🤖 AI Summary
To address the high inference cost, latency, and “lost-in-the-middle” phenomenon induced by long contexts in large language models (LLMs), this work—grounded in information bottleneck theory—formulates context compression as maximizing query-conditioned mutual information, marking the first principled departure from conventional redundant-token removal paradigms. We propose a cross-attention-based framework for tractable mutual information approximation, enabling modular architecture design and component substitution. Additionally, we introduce importance-aware reweighting and dynamic truncation strategies to preserve task-critical information. Evaluated on four benchmark datasets, our method achieves a 25% higher compression ratio than state-of-the-art approaches while maintaining or even improving question-answering accuracy; in several scenarios, performance with compressed context surpasses that of the full original context.
📝 Abstract
Generative LLM have achieved remarkable success in various industrial applications, owing to their promising In-Context Learning capabilities.
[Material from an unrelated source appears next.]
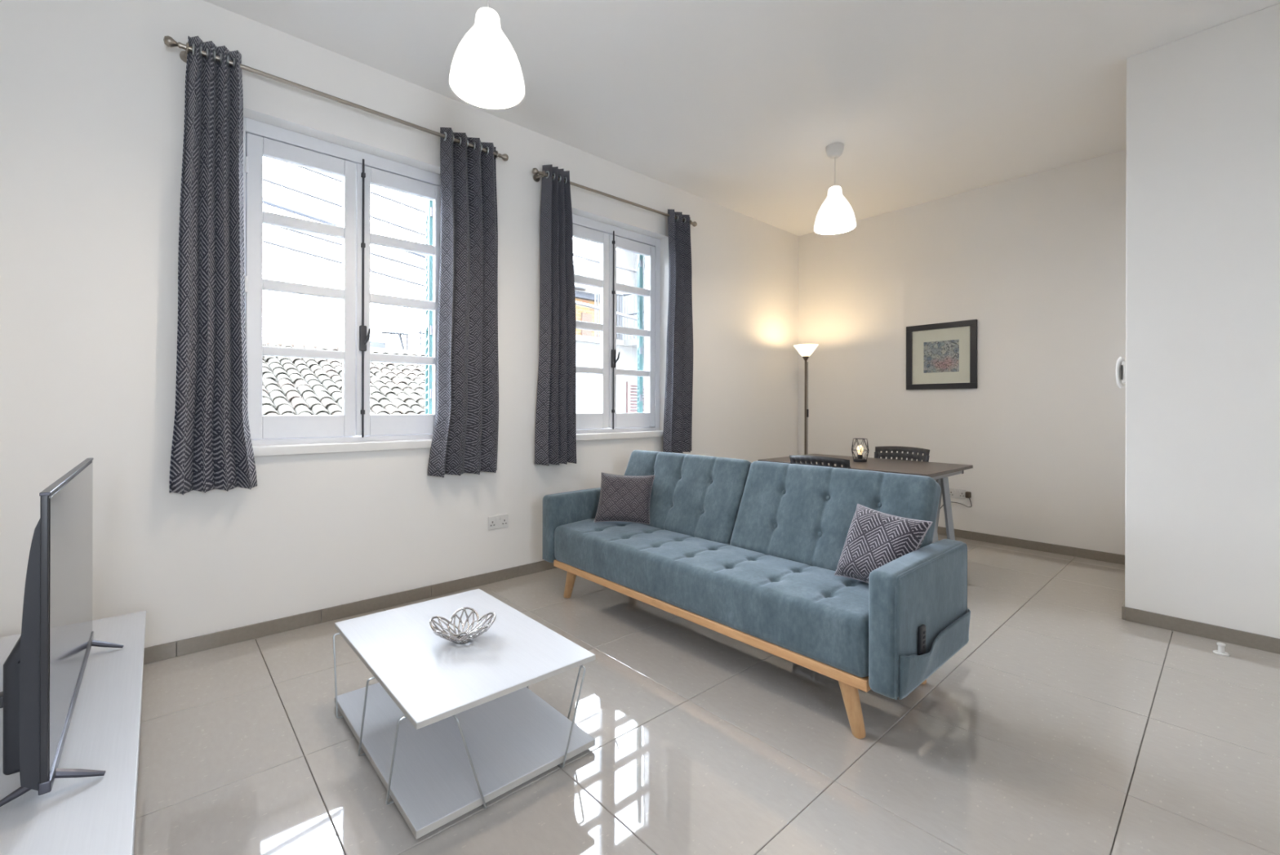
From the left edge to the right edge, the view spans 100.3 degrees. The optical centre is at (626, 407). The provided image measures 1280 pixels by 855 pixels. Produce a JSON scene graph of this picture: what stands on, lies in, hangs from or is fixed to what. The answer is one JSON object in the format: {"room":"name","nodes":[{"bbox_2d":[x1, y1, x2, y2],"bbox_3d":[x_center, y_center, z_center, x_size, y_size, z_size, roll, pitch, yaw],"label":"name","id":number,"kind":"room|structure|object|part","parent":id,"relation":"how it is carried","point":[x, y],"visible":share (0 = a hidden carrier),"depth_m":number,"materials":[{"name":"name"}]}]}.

However, the issue of long context in complex tasks poses a significant barrier to their wider adoption, manifested in two main aspects: (i) The excessively long context leads to high costs and inference delays. (ii) A substantial amount of task-irrelevant information introduced by long contexts exacerbates the"lost in the middle"problem. Existing methods compress context by removing redundant tokens using metrics such as self-information or PPL, which is inconsistent with the objective of retaining the most important tokens when conditioning on a given query. In this study, we introduce information bottleneck theory (IB) to model the problem, offering a novel perspective that thoroughly addresses the essential properties required for context compression. Additionally, we propose a cross-attention-based approach to approximate mutual information in IB, which can be flexibly replaced with suitable alternatives in different scenarios. Extensive experiments on four datasets demonstrate that our method achieves a 25% increase in compression rate compared to the state-of-the-art, while maintaining question answering performance. In particular, the context compressed by our method even outperform the full context in some cases.